Stroke impact on Patient Outcome

LVAD-associated stroke significantly impacts patient’s quality of life, candidacy for heart transplantation, and their survival. Depending on the severity of the stroke and location of the stroke (involvement of eloquent neuroanatomical structures), the neurological deficits from stroke can often lead to a significant disability and poor quality of life. More importantly, stroke often compromises a patient’s candidacy for heart transplant for those with bridge to transplantation.
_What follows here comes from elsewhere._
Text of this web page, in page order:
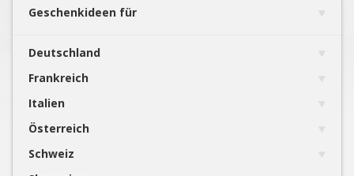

Stroke leads to a lower probability of receiving a heart transplant compared to those without (15.6% vs. 33.3%) and negatively impact on survival in LVAD patients.⁴⁰ Both IS and HS increase the in-hospital mortality by 4 and 18-fold, respectively, based on a US population study and is an independent predictor for subsequent in-hospital mortality (HR=6.1).^115,116 Survival at one year is also much lower in patients with a stroke (43.7%) compared to those without a stroke (80%).⁴⁰ IS that occurred after discharge was an independent predictor of mortality⁷⁸, while periprocedural HS and HS after discharge were both independent predictors of mortality.⁷⁸

Cognition and Cognitive Decline.

Advanced heart failure is associated with chronic decreased cerebral perfusion and has been associated with subsequent cognitive impairment.¹¹⁷ Pre-LVAD cognitive performance is predictive of LVAD-associated stroke as well as mortality after LVAD implantation.¹¹⁸ Importantly, LVAD implantation in patients with advancement heart failure was associated with an improvement in cognitive function. In one study, 56 patients underwent cognitive screening as part of LVAD candidacy evaluation and again after LVAD implantation.¹¹⁹ Patients undergoing cognitive screening before and after LVAD implantation demonstrated increases in Montreal Cognitive Assessment (MOCA) scores from 23.6 to 25.1 with significant improvements in visuospatial, executive, and delayed recall domains. Additionally, the Beck Depression Inventory improved significantly from 12.8 pre-LVAD (indicative of mild mood disturbance) to 6.64 at 8 months post-LVAD (within normal range). In an analysis of patients with HVAD and HMII, 80% of patients had stable or improved neurocognitive function at 6, 12, and 24 months after LVAD implantation.⁴ In the same study, when patients had cognitive decline, male sex, stroke, and HVAD (vs. HMII) were risk factors⁴, highlighting the importance of stroke prevention and device selection.

Conclusions

Despite significant improvements in LVAD design/technology and an increased recognition of device-associated complications over the past decade, neurological complications of LVAD remain a leading cause of morbidity and mortality and stroke is a major outcome in LVAD clinical trials. While neurological complications in LVAD patients are increasingly recognized, sparse evidence and clinical guidelines exist on optimal strategy for stroke prevention and management. Future research to further elucidate the underlying mechanisms of neurological complications is necessary in order to develop better prevention and management strategies.